Some streams are near the wall of the pipe and some stream is far from the wall, In the cylindrical pipe, the longest distance from the wall is to the center of the pipe. And we know that the pipe is cylindrical then the shape of water which is flowing through it, must be in the shape of a cylinder.
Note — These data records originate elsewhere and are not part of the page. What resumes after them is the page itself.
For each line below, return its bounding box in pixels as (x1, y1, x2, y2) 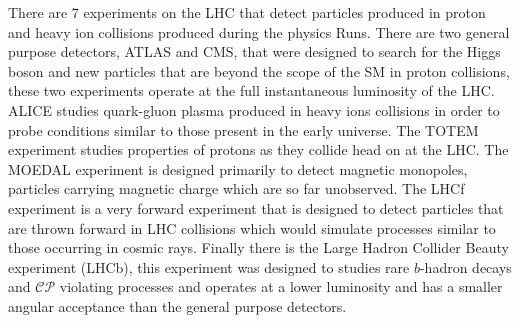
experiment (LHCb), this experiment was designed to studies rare (8, 256, 410, 277)
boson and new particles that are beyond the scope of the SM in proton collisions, (8, 60, 510, 81)
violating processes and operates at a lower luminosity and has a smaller (59, 276, 503, 297)
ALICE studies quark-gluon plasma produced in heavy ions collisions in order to (8, 99, 500, 120)
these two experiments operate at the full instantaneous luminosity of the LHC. (8, 80, 495, 101)
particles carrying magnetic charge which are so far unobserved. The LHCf (8, 178, 465, 199)
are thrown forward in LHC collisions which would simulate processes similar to (8, 217, 496, 238)
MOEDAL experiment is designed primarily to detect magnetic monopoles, (8, 158, 468, 179)

Then we can conclude that every fluid lamina in the pipe is in the shape of a cylinder. There are infinite laminae between the center of the pipe and its wall. And as fluid starts flowing through the pipe then friction also creates between the wall of the pipe and the lamina which is nearer to it. And this friction opposes the velocity of the fluid, and at the wall velocity of the fluid is taken as zero, because at this point maximum friction is applied.

Due to this friction opposing forces are generated and this force is termed laminar force or viscous force. And in the pipe each lamina opposes the velocity of the other’s lamina, the first lamina opposes the second lamina, and the second opposes the third, and so on.

And this opposition started from the wall, so the stream which is nearer to the wall has minimum velocity, and as distance increases from the wall then the velocity of the fluid also increases and becomes maximum at the center, which means its velocity is affected by the change of radius $r$ and same occurred from the other sides of the wall, so this form the convex meniscus of the fluid in the pipe.

And this is not only for the cylindrical body, this laminar flow is held in all types of the body in which fluid is flowing. This gives a convex form as given below.

Poiseuille’s Law: Basics

First of all, we have to know that Poiseuille’s law measure what? Poiseuille’s law measure only the rate of flow of volume of fluid per second in the pipe. Going further let’s give a sight at what factors can flow rate of volume depends on.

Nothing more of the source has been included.